InnoDB is a special case among MySQL storage engines because they have clustered indexes, which means surrogate keys have to be treated differently in InnoDB. This article gives a quick overview of clustered indexes, and explains why they make it even more important to do careful analysis before making decisions about surrogate keys on InnoDB tables.
Overview of clustered indexes in MySQL
A clustered index is just like any other index, except the index holds the data itself, in index order. That is, the index’s leaf nodes are the rows of the table, and the rows are sorted by the index. Because the rows are sorted by the index, there can be only one clustered index per table.
This means when a query uses an index seek to find a row, the seek moves through the index and lands on the data itself. By contrast, non-clustered indexes store a pointer to the data, and the query must then do a “bookmark lookup” to get to the data.
You probably see now why clustered indexes are important. They can create huge performance increases. Once the query finds the data, it has the data — there’s no need to read through more pages (i.e. wait for the hard disk to respond) and do bookmark lookups to find the data. And since the rows are stored in index order, queries that work with ranges of data can use the clustered index to great effect. For example, if a table’s data is clustered on date, it’s highly efficient to select all rows newer than a certain date. The query just seeks into the index and finds the first row; then everything else in the table is guaranteed to be newer, so the query can blindly read every remaining row.
Clustered indexes in MySQL
MySQL’s storage engines are all different. Only InnoDB offers clustered indexes, and InnoDB makes the primary key the clustered index. This means the choice of primary key is critical to performance on the InnoDB engine, especially as tables become large.

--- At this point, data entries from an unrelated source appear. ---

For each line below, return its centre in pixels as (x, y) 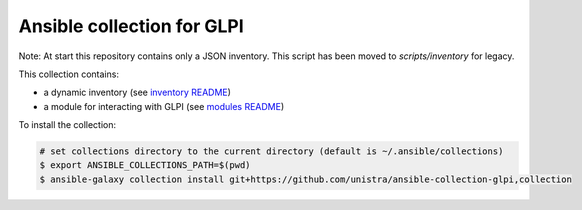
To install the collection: (67, 125)
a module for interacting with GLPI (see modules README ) (164, 106)
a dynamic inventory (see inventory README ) (137, 92)
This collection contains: (69, 74)
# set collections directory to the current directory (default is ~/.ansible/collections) (271, 151)
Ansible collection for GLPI (131, 26)
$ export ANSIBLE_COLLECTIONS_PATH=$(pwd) (145, 165)

Another important factor is the way InnoDB handles non-clustered (also known as secondary) indexes. Instead of pointing directly to the row, each leaf node in a secondary index contains a tuple from the clustered index (otherwise, maintaining secondary indexes would be extremely expensive in the case of a page split). That means secondary indexes are actually at a slight disadvantage in InnoDB compared to other storage engines, because using the index requires navigating two indexes. It also means the size of each secondary index is dependent on the size of the clustered index.
What does this have to do with surrogate keys? Since MySQL doesn’t allow an
AUTO_INCREMENT column unless it’s part of the primary key, and InnoDB further restricts this to force it to be the primary key, the clustered index is totally wasted on a meaningless number.
Unfortunately, many people seem to instinctively add an
AUTO_INCREMENT column as a primary key by default. Search around the web and you’ll see people frequently giving that advice when telling a beginner how to design tables. Choosing a primary key by examining the data and finding its inherent primary key can help avoid a performance killer.
Exceptions to the rule
There is an important exception to the “avoid surrogate keys” principle. If the table’s primary key is large, the non-clustered indexes are also large, so non-clustered indexes become much less efficient. Not only is a non-clustered index less efficient, the value that results from the non-clustered index’s seek is large too, so navigating the primary key is slower, too. In these cases, using a surrogate key may actually improve performance. It depends on the table.